(Dataset excerpts)
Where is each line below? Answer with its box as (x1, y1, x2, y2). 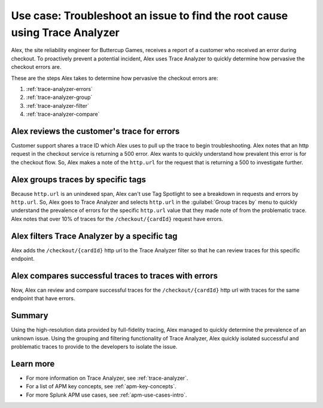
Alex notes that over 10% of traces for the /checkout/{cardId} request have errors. (11, 215, 224, 222)
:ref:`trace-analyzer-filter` (26, 102, 90, 109)
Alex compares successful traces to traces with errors (11, 270, 218, 281)
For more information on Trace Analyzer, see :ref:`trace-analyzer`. (26, 374, 188, 382)
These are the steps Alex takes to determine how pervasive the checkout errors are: (11, 74, 218, 81)
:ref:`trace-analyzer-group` (26, 93, 93, 101)
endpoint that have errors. (11, 295, 75, 302)
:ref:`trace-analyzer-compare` (26, 111, 100, 118)
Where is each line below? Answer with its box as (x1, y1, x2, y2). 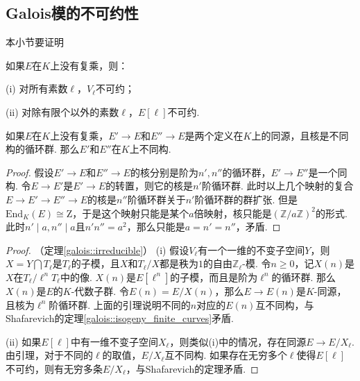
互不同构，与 (255, 297, 314, 312)
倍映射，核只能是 (194, 205, 272, 220)
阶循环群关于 (127, 192, 186, 206)
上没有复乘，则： (50, 58, 128, 72)
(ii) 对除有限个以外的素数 (6, 104, 119, 119)
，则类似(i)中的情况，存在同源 (169, 334, 307, 348)
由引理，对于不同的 (6, 348, 93, 362)
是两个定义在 (185, 128, 243, 142)
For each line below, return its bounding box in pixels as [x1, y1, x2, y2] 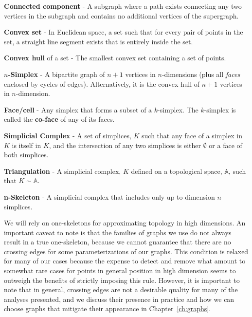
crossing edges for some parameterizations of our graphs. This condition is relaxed [4, 246, 249, 256]
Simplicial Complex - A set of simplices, [4, 130, 131, 140]
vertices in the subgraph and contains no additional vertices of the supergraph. [4, 10, 239, 20]
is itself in [12, 140, 41, 150]
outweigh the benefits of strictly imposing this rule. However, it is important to [4, 275, 240, 285]
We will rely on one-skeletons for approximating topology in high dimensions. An [4, 218, 246, 228]
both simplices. [4, 149, 49, 160]
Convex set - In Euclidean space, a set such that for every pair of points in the [4, 27, 243, 37]
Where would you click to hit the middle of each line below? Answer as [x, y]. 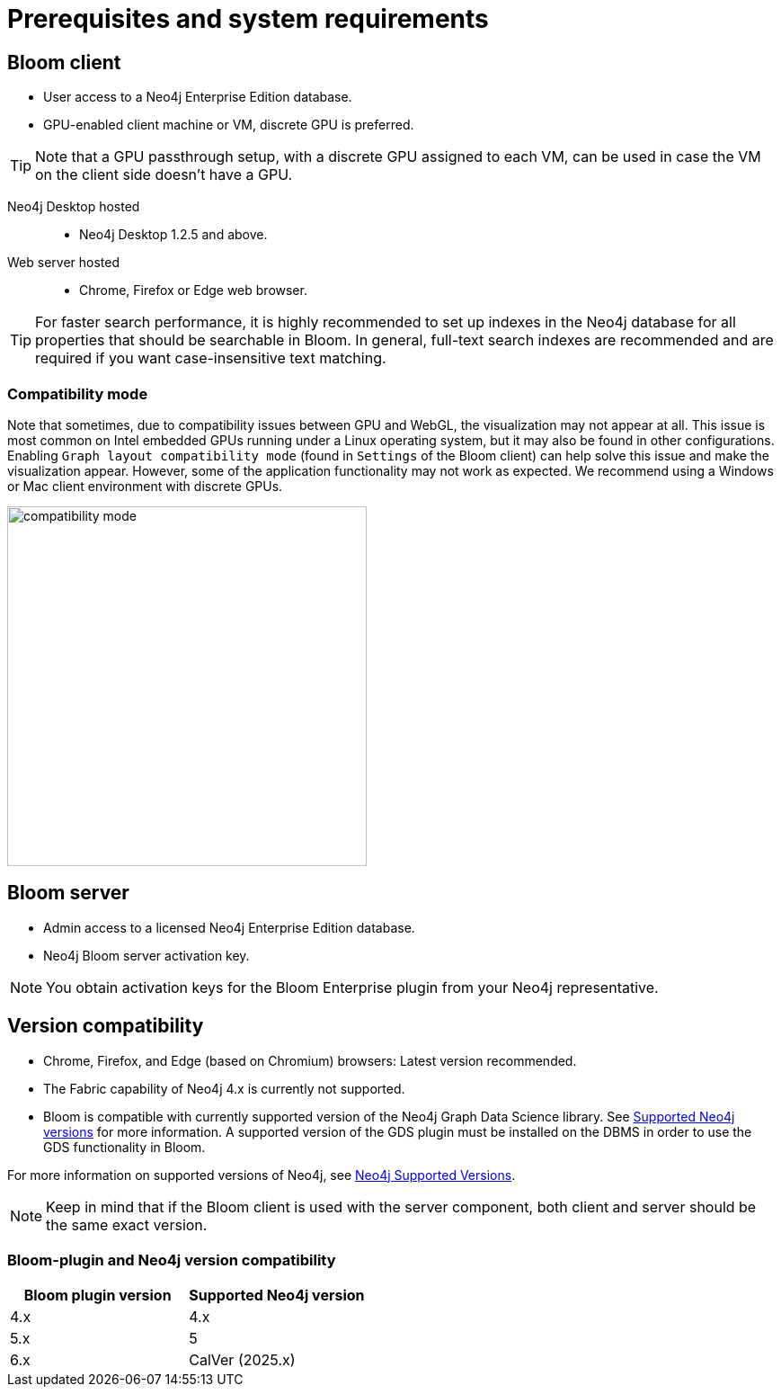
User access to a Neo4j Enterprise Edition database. [198, 97]
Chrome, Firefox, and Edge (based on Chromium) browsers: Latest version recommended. [310, 1060]
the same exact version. [127, 1224]
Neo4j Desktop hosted [74, 207]
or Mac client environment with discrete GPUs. [145, 486]
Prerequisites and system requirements [248, 19]
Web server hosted [64, 263]
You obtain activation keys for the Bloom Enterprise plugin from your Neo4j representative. [352, 987]
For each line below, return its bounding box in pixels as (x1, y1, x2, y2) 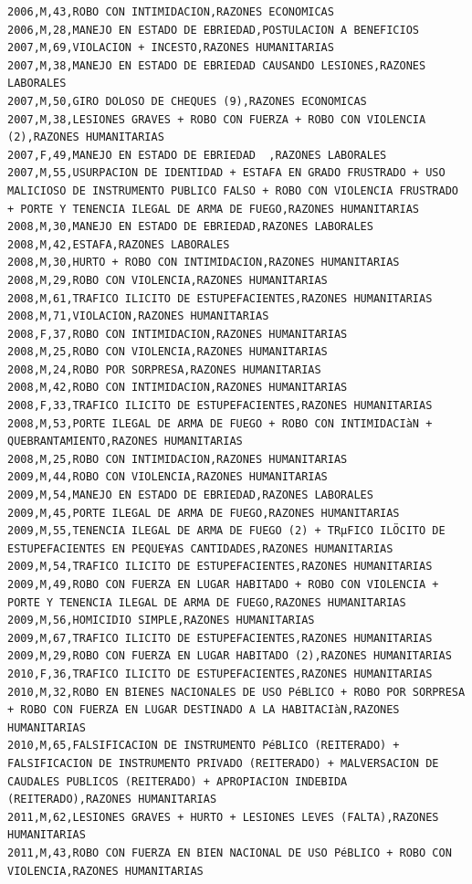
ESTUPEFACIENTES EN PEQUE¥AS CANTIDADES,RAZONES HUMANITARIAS (7, 542, 393, 555)
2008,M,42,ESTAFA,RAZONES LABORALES (7, 237, 230, 251)
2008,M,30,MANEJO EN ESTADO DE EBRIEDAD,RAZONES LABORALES (7, 220, 373, 234)
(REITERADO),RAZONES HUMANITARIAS (7, 793, 217, 806)
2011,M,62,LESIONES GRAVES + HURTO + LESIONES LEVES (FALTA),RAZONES (7, 810, 439, 824)
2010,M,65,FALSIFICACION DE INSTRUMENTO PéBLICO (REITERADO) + (7, 739, 400, 752)
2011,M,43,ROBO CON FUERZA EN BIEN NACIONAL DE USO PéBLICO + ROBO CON (7, 846, 452, 859)
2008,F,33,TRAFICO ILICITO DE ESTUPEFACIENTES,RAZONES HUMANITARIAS (7, 399, 433, 413)
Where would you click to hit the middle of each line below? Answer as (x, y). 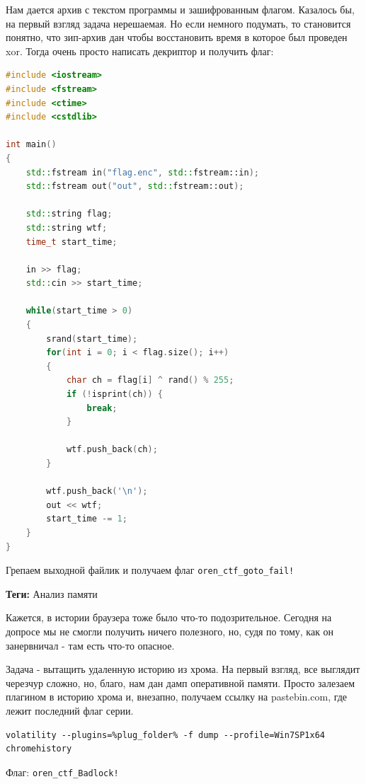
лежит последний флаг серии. (70, 710)
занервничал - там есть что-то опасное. (90, 645)
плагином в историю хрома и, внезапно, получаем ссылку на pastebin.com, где (177, 697)
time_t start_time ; (72, 242)
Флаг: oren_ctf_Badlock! (62, 772)
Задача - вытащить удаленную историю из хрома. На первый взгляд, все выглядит (183, 669)
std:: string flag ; (69, 214)
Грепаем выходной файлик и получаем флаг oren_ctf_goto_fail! (150, 570)
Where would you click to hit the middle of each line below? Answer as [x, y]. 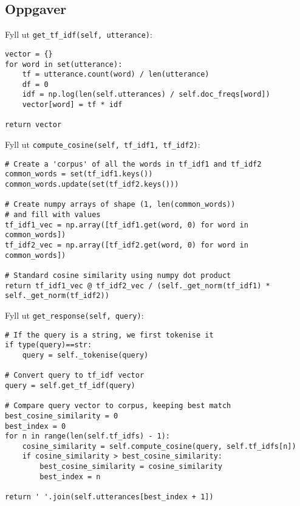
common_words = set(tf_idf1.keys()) [79, 174]
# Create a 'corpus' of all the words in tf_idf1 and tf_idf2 [133, 164]
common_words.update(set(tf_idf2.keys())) [92, 185]
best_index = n [70, 477]
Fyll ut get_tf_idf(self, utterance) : [79, 34]
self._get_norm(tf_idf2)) [57, 296]
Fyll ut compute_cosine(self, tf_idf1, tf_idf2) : [103, 144]
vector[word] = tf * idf [72, 105]
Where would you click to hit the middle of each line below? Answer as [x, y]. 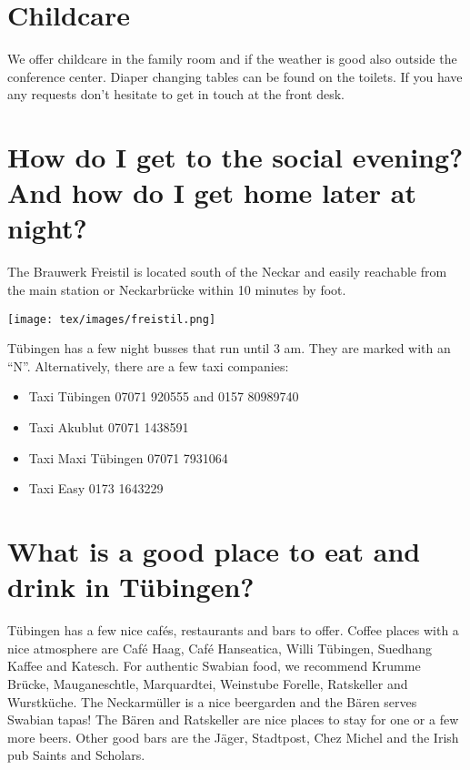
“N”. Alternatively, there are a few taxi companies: [148, 365]
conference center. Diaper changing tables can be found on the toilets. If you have [235, 76]
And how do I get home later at [212, 192]
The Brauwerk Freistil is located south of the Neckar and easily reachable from [227, 272]
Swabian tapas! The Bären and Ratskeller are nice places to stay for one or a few [233, 719]
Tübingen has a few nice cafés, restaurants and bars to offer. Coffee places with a [233, 630]
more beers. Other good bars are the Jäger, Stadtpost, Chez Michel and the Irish [233, 737]
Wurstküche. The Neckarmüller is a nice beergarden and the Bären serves [212, 701]
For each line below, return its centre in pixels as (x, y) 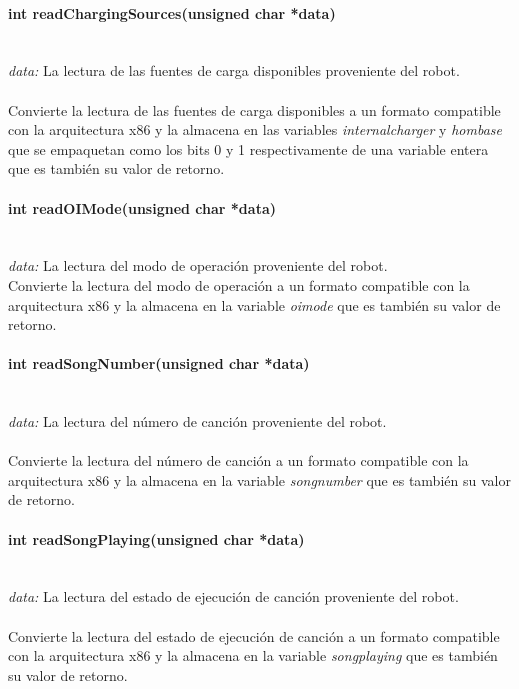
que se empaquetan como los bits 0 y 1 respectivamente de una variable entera (248, 148)
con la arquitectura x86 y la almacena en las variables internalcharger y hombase (255, 129)
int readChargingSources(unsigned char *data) (172, 12)
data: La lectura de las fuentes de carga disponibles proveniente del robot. (234, 70)
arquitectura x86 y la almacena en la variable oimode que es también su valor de (254, 304)
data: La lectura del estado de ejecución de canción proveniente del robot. (233, 596)
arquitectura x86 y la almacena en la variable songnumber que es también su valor (259, 479)
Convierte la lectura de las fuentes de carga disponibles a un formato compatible (254, 109)
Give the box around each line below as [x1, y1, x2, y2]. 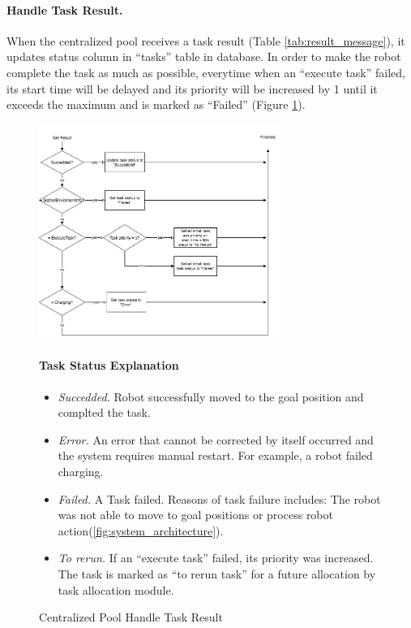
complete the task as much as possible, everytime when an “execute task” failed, [6, 63, 405, 80]
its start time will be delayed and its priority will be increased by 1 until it [6, 80, 378, 97]
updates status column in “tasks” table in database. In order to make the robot [6, 48, 401, 65]
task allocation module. [58, 581, 174, 598]
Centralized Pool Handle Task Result [39, 609, 223, 626]
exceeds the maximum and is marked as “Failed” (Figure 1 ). [6, 96, 306, 113]
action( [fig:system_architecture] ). [58, 522, 224, 539]
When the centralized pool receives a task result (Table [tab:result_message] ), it [6, 32, 405, 49]
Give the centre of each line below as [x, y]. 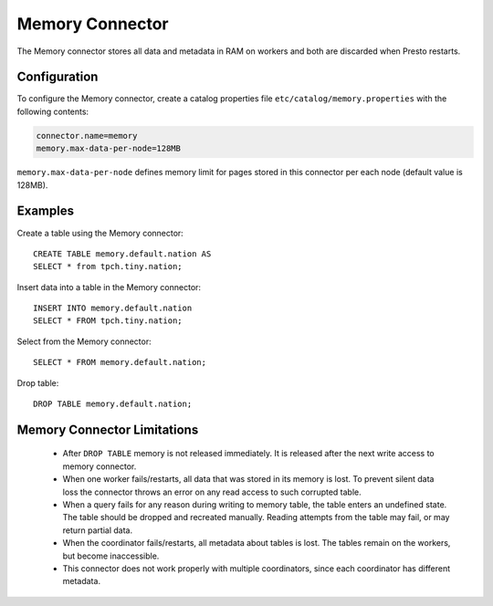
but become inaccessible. [111, 556]
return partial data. [97, 530]
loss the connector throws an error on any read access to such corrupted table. [212, 492]
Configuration [58, 77]
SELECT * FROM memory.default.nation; [120, 362]
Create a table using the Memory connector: [100, 233]
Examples [46, 211]
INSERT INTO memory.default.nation [113, 308]
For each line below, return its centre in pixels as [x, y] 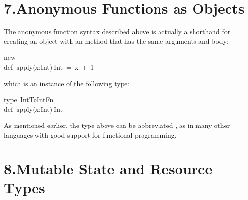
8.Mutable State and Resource [108, 168]
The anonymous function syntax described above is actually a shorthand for [117, 31]
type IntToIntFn [29, 100]
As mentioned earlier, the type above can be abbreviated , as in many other [117, 125]
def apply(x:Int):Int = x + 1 [49, 66]
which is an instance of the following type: [67, 83]
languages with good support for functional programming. [90, 135]
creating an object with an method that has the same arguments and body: [116, 41]
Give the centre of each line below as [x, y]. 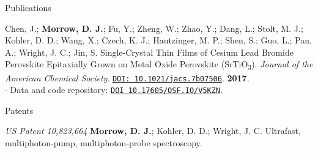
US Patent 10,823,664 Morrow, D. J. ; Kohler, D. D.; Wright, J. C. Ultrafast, [153, 131]
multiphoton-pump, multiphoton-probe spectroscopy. [104, 143]
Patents [19, 110]
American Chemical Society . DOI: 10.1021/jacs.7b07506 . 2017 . [127, 77]
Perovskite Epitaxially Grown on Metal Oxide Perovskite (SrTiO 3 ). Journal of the [159, 65]
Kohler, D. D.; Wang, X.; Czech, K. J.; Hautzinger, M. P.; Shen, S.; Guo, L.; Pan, [158, 40]
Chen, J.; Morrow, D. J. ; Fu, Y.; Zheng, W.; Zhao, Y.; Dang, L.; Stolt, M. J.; [154, 28]
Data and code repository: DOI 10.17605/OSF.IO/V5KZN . [116, 90]
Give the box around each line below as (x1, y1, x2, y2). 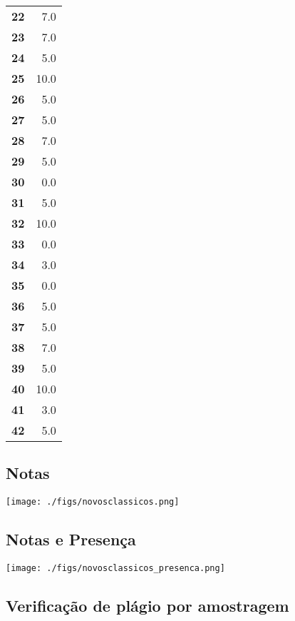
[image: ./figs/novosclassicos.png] (6, 497, 180, 508)
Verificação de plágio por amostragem (6, 595, 289, 617)
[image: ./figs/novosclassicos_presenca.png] (6, 563, 225, 574)
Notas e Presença (6, 528, 136, 550)
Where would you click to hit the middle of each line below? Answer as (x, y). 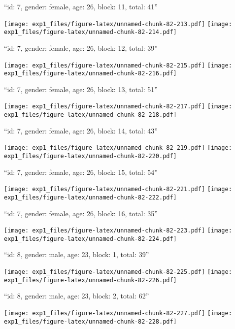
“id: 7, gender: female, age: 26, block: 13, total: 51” (81, 89)
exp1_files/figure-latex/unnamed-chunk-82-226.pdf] (90, 280)
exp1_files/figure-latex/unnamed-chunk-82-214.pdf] (90, 32)
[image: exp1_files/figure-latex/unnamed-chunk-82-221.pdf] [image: (118, 189)
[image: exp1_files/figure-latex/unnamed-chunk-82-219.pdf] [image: (118, 148)
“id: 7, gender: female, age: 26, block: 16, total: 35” (81, 213)
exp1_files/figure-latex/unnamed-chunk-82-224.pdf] (90, 239)
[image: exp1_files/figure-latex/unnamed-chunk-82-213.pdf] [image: (118, 24)
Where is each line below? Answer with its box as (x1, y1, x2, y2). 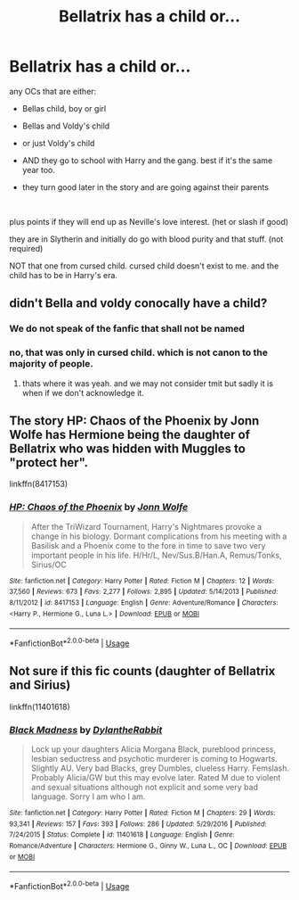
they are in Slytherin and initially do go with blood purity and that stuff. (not (9, 234, 284, 244)
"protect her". (9, 455, 89, 470)
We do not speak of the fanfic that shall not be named (9, 323, 245, 335)
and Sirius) (9, 678, 71, 693)
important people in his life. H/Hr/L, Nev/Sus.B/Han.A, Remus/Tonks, (30, 549, 282, 560)
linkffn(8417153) (9, 479, 69, 490)
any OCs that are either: (9, 86, 97, 96)
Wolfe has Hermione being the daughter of (9, 426, 251, 442)
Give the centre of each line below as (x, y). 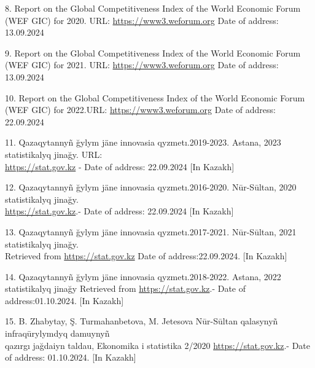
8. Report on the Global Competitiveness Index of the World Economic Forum (153, 8)
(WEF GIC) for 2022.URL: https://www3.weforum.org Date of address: (140, 110)
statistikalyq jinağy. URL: (54, 154)
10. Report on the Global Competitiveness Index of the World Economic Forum (155, 97)
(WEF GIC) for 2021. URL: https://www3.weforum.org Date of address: (142, 65)
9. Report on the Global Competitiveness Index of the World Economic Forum (153, 53)
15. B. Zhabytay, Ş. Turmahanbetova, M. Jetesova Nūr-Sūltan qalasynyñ (142, 321)
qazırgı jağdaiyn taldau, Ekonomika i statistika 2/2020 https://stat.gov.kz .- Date (158, 345)
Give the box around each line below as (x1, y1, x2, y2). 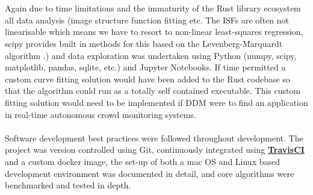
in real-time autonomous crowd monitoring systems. (5, 108, 196, 120)
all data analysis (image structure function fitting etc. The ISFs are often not (5, 13, 289, 26)
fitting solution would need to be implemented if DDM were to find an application (5, 96, 308, 108)
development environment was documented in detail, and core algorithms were (5, 167, 294, 179)
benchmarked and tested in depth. (5, 179, 131, 191)
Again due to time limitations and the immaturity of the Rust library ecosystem (5, 2, 301, 14)
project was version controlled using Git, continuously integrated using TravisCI (5, 143, 305, 156)
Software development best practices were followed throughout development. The (5, 131, 303, 144)
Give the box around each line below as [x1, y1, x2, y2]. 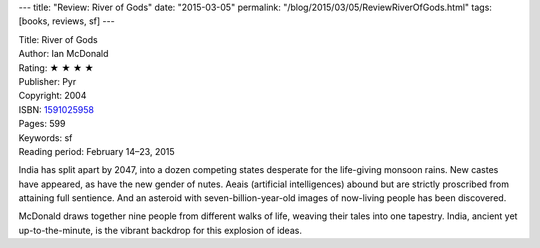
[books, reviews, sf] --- [18, 15, 115, 27]
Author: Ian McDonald [18, 48, 109, 60]
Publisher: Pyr [18, 75, 77, 87]
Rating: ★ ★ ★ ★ [18, 61, 94, 74]
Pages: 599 [18, 118, 66, 130]
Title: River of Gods [18, 33, 99, 45]
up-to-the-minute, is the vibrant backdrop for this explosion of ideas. [18, 224, 302, 236]
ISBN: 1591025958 [18, 103, 95, 115]
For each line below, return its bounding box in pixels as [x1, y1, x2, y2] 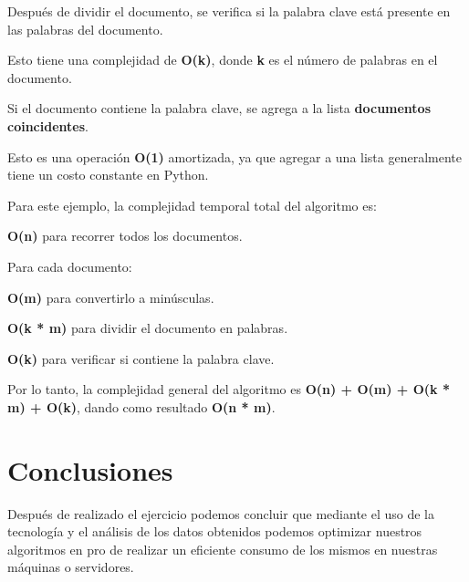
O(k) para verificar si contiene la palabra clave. [7, 348, 275, 368]
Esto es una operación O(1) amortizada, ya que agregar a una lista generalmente [7, 147, 462, 166]
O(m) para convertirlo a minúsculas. [7, 287, 214, 307]
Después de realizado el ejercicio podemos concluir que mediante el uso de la [7, 504, 435, 523]
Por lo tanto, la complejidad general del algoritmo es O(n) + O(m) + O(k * [7, 379, 450, 399]
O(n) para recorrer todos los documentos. [7, 226, 243, 245]
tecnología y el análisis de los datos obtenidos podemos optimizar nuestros [7, 522, 422, 541]
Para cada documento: [7, 256, 132, 275]
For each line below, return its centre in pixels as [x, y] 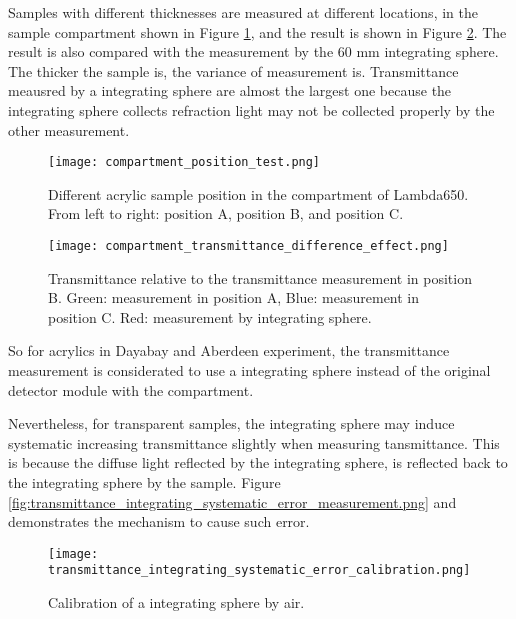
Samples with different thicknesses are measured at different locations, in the [243, 12]
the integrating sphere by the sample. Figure [144, 482]
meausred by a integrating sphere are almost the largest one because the [230, 90]
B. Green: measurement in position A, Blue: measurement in [234, 297]
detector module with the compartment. [131, 389]
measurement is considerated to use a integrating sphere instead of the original [249, 370]
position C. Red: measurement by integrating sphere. [210, 316]
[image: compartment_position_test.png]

> **Task item**
Print the lines from the beginning of the records up to and including the line containing "pixels as (x1, y1, x2, y2)", word for word, with no pictures.

> **Answer box**
Where is each line below? Answer with its box as (x1, y1, x2, y2). 
Alex notes that over 10% of traces for the /checkout/{cardId} request have errors. (11, 215, 224, 222)
:ref:`trace-analyzer-filter` (26, 102, 90, 109)
Alex compares successful traces to traces with errors (11, 270, 218, 281)
For more information on Trace Analyzer, see :ref:`trace-analyzer`. (26, 374, 188, 382)
These are the steps Alex takes to determine how pervasive the checkout errors are: (11, 74, 218, 81)
:ref:`trace-analyzer-group` (26, 93, 93, 101)
endpoint that have errors. (11, 295, 75, 302)
:ref:`trace-analyzer-compare` (26, 111, 100, 118)
Where is each line below? Answer with its box as (x1, y1, x2, y2). 
互不同构，与 (255, 297, 314, 312)
倍映射，核只能是 (194, 205, 272, 220)
阶循环群关于 (127, 192, 186, 206)
上没有复乘，则： (50, 58, 128, 72)
(ii) 对除有限个以外的素数 (6, 104, 119, 119)
，则类似(i)中的情况，存在同源 (169, 334, 307, 348)
由引理，对于不同的 (6, 348, 93, 362)
是两个定义在 (185, 128, 243, 142)
For each line below, return its bounding box in pixels as [x1, y1, x2, y2] 
crossing edges for some parameterizations of our graphs. This condition is relaxed [4, 246, 249, 256]
Simplicial Complex - A set of simplices, [4, 130, 131, 140]
vertices in the subgraph and contains no additional vertices of the supergraph. [4, 10, 239, 20]
is itself in [12, 140, 41, 150]
outweigh the benefits of strictly imposing this rule. However, it is important to [4, 275, 240, 285]
We will rely on one-skeletons for approximating topology in high dimensions. An [4, 218, 246, 228]
both simplices. [4, 149, 49, 160]
Convex set - In Euclidean space, a set such that for every pair of points in the [4, 27, 243, 37]
Where would you click to hit the middle of each line below? Answer as [x, y]. 
User access to a Neo4j Enterprise Edition database. [198, 97]
Chrome, Firefox, and Edge (based on Chromium) browsers: Latest version recommended. [310, 1060]
the same exact version. [127, 1224]
Neo4j Desktop hosted [74, 207]
or Mac client environment with discrete GPUs. [145, 486]
Prerequisites and system requirements [248, 19]
Web server hosted [64, 263]
You obtain activation keys for the Bloom Enterprise plugin from your Neo4j representative. [352, 987]
For each line below, return its bounding box in pixels as (x1, y1, x2, y2) 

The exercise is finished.